From Models to Agents — Where We're Going

The history we've traced — rules → learning → deep learning → foundation models — has one more step that's unfolding right now: agents.

A foundation model (like Claude or GPT) is a brain. It can think about problems. But it can't do anything — it can't browse the web, run code, query a database, or send an email. It's a brilliant mind trapped in a room with no doors.

Agents add tools, memory, and autonomy. An agent can:

  • Read files on your computer
  • Run code and see the results
  • Search the internet for information
  • Make API calls to external services
  • Remember what happened in previous conversations
  • Chain together multiple steps to achieve a complex goal

Claude Code is an agent. It reads your codebase, writes code, runs commands, tests results, and iterates — all guided by your instructions but executing autonomously. This is the paradigm Karpathy calls "agentic engineering," and it's the subject of Chapter 15.

But first, we need to understand the engine that makes all of this possible: the transformer architecture and the large language models built on it.

Try It Yourself

This is a conceptual exercise, no coding required:

  1. Open ChatGPT, Claude, or any AI assistant.
  2. Ask it: "Explain how you were trained, as if I'm a smart 15-year-old."
  3. Compare its explanation to what you read in this chapter. What did it get right? What did it oversimplify?
  4. Now ask: "What are you not good at?" A well-tuned model will give you an honest answer. Notice how its self-assessment matches the limitations we described.
  5. Finally, ask it to solve a riddle that requires common sense: "A man pushes his car to a hotel and realizes he's bankrupt.
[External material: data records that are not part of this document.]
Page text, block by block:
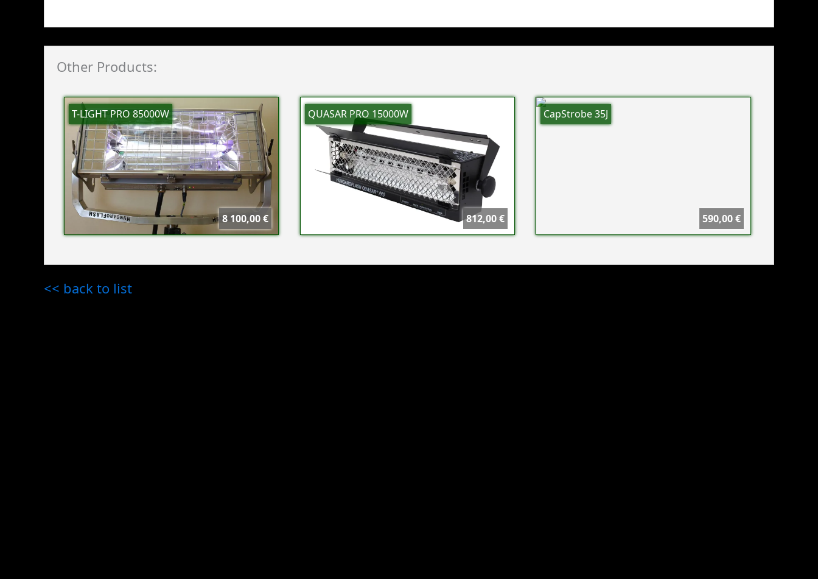
Other Products:
T-LIGHT PRO 85000W
8 100,00 €
QUASAR PRO 15000W
812,00 €
CapStrobe 35J
590,00 €
<< back to list

Why?" (Answer: he's playing Monopoly.) Did the AI get it? This tests reasoning beyond pattern matching.

Chapter endnotes

[1] Andrej Karpathy's "Intro to Large Language Models" lecture (November 2023) provides an accessible 1-hour overview of the entire field. His "Let's Build GPT from Scratch" video walks through building a transformer from first principles in Python. Both are freely available and are among the best educational resources in the field.

[2] Michael Nielsen's "Neural Networks and Deep Learning" is a free online textbook that provides mathematical intuition for neural networks without drowning in equations. For visual learners, 3Blue1Brown's (Grant Sanderson) YouTube series on neural networks is the gold standard — beautiful animations that make gradient descent and backpropagation intuitive.
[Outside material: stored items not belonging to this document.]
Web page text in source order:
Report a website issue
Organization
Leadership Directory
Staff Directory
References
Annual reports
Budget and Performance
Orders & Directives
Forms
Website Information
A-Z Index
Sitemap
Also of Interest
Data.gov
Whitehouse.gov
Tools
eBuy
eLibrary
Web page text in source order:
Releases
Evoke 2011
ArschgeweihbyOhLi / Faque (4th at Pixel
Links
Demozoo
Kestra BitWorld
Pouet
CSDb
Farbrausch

[3] The "pre-training → fine-tuning → RLHF" pipeline was popularized by OpenAI's InstructGPT paper (2022) and refined by Anthropic's Constitutional AI paper (2022). For a production-oriented treatment, see Chip Huyen's "AI Engineering" (O'Reilly, 2025), Chapters 3-5.

[4] The AlexNet breakthrough at ImageNet 2012 is widely considered the moment deep learning became the dominant paradigm. Ilya Sutskever, one of AlexNet's creators, went on to co-found OpenAI. Geoffrey Hinton, the other, won the Nobel Prize in Physics in 2024 for foundational work on neural networks — the first time the Nobel committee recognized AI research.